博士论文摘要9 | 李欣仪:跨学科视野中的沈从文与音乐关系研究

李欣仪 跨界经纬 2020-01-18



跨学科视野中的

沈从文与音乐关系研究



        


          

作者:李欣仪

导师:何云波

毕业院校:湘潭大学    

答辩年份:2012年 


摘要

     音乐是沈从文的生命。然而,沈从文所说的“音乐”与平常所说的“音乐”不一样,它不仅包括作为艺术形式的“人工之乐”,还包括自然万象中的“天籁之音”和无声幻象的“心灵之乐”等。不同的音乐类型对沈从文的影响并不完全相同,尤其是后两种音乐体验带有明显的“忘我沉迷性”、“体悟性”、“超言说性”等特点。这些特点与湘西巫乐文化存在着隐秘的联系。



        音乐对于沈从文思想的形成具有重要的作用。沈从文的主要思想命题的形成(如生命、神性、抽象等等),都与其音乐体验存在紧密的联系。“忘我”的音乐体验让沈从文从世俗哀乐和人为偏见中超越出来,对生命意义获得新的认识,从而引导生命向更崇高的目标发展。他所说的“生命”就是在这种极度完美、自由、本真的状态中感受到的生命澄明之境。这种澄明之境与道家的“逍遥游”一样,既是生命的最高形态,也是一种神秘的“体悟”状态。沈从文的“神”、“神性”观念就是在这类体验中把握到的。从某种意义上说,沈从文的“神”思想是对于湘西巫文化的继承和提升。
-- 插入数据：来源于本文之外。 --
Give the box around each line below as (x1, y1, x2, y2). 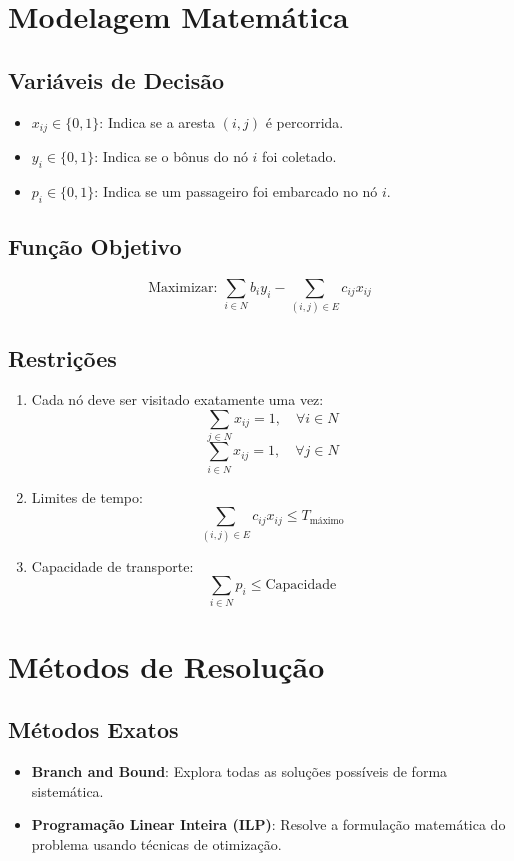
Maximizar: (148, 280, 218, 295)
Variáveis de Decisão (8, 64, 225, 95)
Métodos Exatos (8, 714, 179, 745)
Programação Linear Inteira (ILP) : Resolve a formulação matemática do (31, 814, 506, 835)
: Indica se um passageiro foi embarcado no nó (94, 180, 378, 201)
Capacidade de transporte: (31, 555, 194, 576)
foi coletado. (262, 146, 337, 167)
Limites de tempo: (31, 486, 143, 507)
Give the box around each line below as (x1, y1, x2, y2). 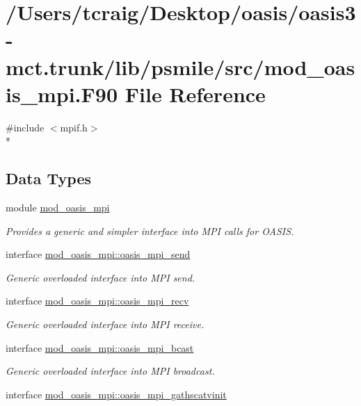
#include (6, 120, 45, 134)
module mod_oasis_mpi (6, 200, 110, 215)
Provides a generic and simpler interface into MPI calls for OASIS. (6, 223, 294, 238)
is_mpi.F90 (6, 79, 118, 108)
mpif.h (60, 120, 88, 134)
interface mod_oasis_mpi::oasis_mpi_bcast (6, 340, 194, 355)
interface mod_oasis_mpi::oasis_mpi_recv (6, 293, 189, 308)
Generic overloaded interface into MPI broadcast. (6, 364, 215, 378)
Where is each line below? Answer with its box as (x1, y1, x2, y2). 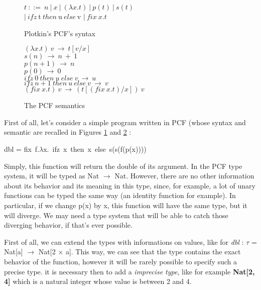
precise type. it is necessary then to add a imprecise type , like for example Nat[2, (4, 266, 255, 276)
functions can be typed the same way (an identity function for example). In (4, 190, 236, 201)
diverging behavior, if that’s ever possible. (4, 220, 133, 230)
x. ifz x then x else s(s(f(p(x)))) (43, 143, 147, 154)
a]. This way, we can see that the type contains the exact (65, 246, 241, 257)
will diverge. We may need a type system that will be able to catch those (4, 210, 228, 220)
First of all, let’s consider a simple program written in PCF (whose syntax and (4, 117, 246, 127)
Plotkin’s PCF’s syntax (24, 28, 96, 38)
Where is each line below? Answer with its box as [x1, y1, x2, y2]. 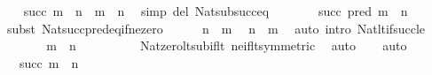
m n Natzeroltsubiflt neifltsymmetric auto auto [46, 36, 407, 55]
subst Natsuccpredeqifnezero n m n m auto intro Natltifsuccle [6, 19, 425, 37]
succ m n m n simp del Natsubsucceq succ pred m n [23, 2, 408, 19]
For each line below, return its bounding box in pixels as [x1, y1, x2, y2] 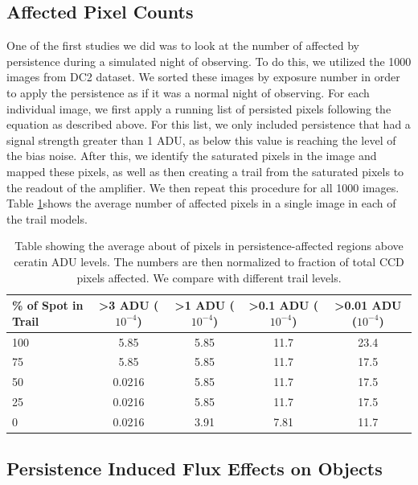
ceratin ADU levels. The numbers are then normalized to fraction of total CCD [14, 253, 404, 269]
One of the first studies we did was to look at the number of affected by [6, 37, 360, 54]
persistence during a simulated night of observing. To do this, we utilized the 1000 [6, 52, 412, 69]
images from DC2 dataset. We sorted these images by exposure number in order [6, 68, 400, 85]
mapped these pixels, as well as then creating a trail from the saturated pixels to [6, 162, 404, 179]
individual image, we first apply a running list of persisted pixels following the [6, 100, 391, 117]
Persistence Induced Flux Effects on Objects [6, 456, 383, 481]
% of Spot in [12, 297, 84, 314]
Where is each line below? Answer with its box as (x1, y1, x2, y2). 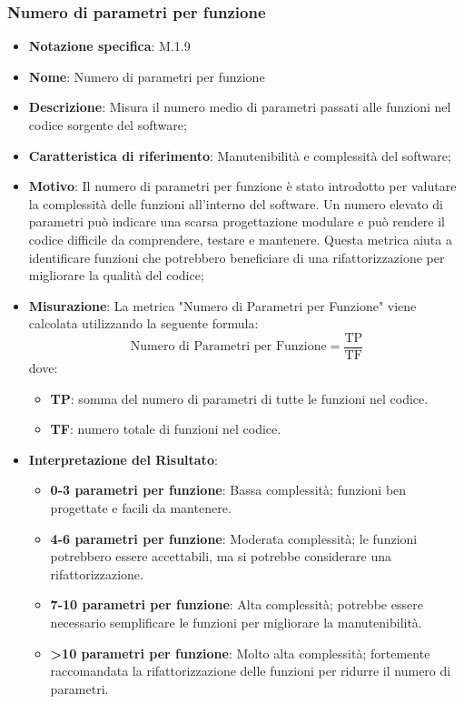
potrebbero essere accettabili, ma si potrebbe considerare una (50, 547, 392, 566)
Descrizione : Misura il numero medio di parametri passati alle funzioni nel (28, 97, 451, 116)
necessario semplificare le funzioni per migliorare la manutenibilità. (50, 612, 422, 631)
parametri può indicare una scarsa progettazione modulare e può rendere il (28, 212, 446, 231)
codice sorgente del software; (28, 116, 187, 134)
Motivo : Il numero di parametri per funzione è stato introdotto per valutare (28, 176, 457, 196)
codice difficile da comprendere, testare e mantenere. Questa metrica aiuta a (28, 229, 452, 248)
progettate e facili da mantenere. (50, 498, 232, 517)
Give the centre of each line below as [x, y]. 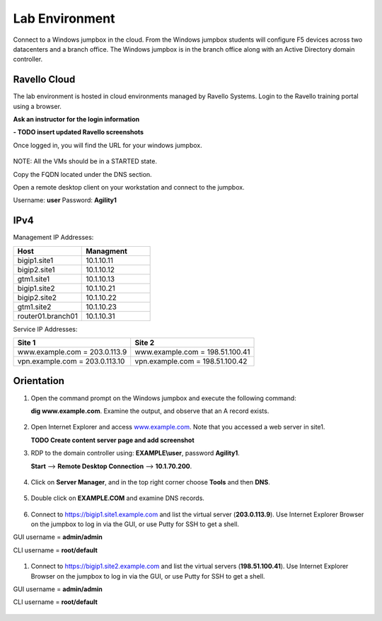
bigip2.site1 [36, 269]
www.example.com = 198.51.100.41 [192, 352]
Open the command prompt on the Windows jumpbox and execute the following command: [163, 398]
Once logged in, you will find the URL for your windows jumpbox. [108, 145]
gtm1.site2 [34, 306]
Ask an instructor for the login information [76, 120]
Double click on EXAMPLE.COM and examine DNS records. [118, 498]
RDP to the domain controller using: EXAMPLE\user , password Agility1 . [135, 453]
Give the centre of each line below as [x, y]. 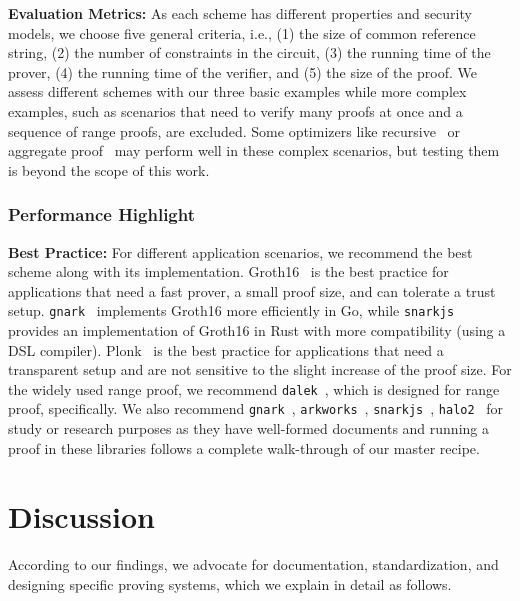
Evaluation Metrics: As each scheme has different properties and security [240, 13]
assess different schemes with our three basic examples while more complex [237, 91]
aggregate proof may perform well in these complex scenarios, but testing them [254, 150]
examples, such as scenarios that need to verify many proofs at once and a [235, 110]
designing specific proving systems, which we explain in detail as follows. [230, 584]
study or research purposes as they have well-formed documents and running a [248, 428]
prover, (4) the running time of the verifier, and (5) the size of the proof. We [242, 71]
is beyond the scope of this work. [109, 169]
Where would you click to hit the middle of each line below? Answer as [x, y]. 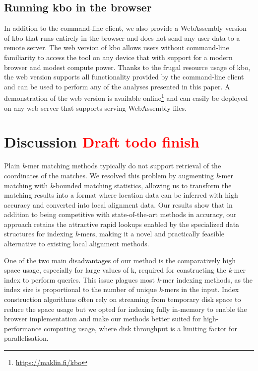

因为在湘西,“神”并不是人们在清醒状态下领会的,而是借助“乐舞仪式”步入迷狂之中的“心会”。沈从文有时用“抽象”一词来指代这种潜意识弥漫的心灵境界。
  


       音乐对于沈从文思想的形成具有重要的作用。沈从文的主要思想命题的形成(如生命、神性、抽象等等),都与其音乐体验存在紧密的联系。“忘我”的音乐体验让沈从文从世俗哀乐和人为偏见中超越出来,对生命意义获得新的认识,从而引导生命向更崇高的目标发展。他所说的“生命”就是在这种极度完美、自由、本真的状态中感受到的生命澄明之境。这种澄明之境与道家的“逍遥游”一样,既是生命的最高形态,也是一种神秘的“体悟”状态。沈从文的“神”、“神性”观念就是在这类体验中把握到的。从某种意义上说,沈从文的“神”思想是对于湘西巫文化的继承和提升。因为在湘西,“神”并不是人们在清醒状态下领会的,而是借助“乐舞仪式”步入迷狂之中的“心会”。沈从文有时用“抽象”一词来指代这种潜意识弥漫的心灵境界。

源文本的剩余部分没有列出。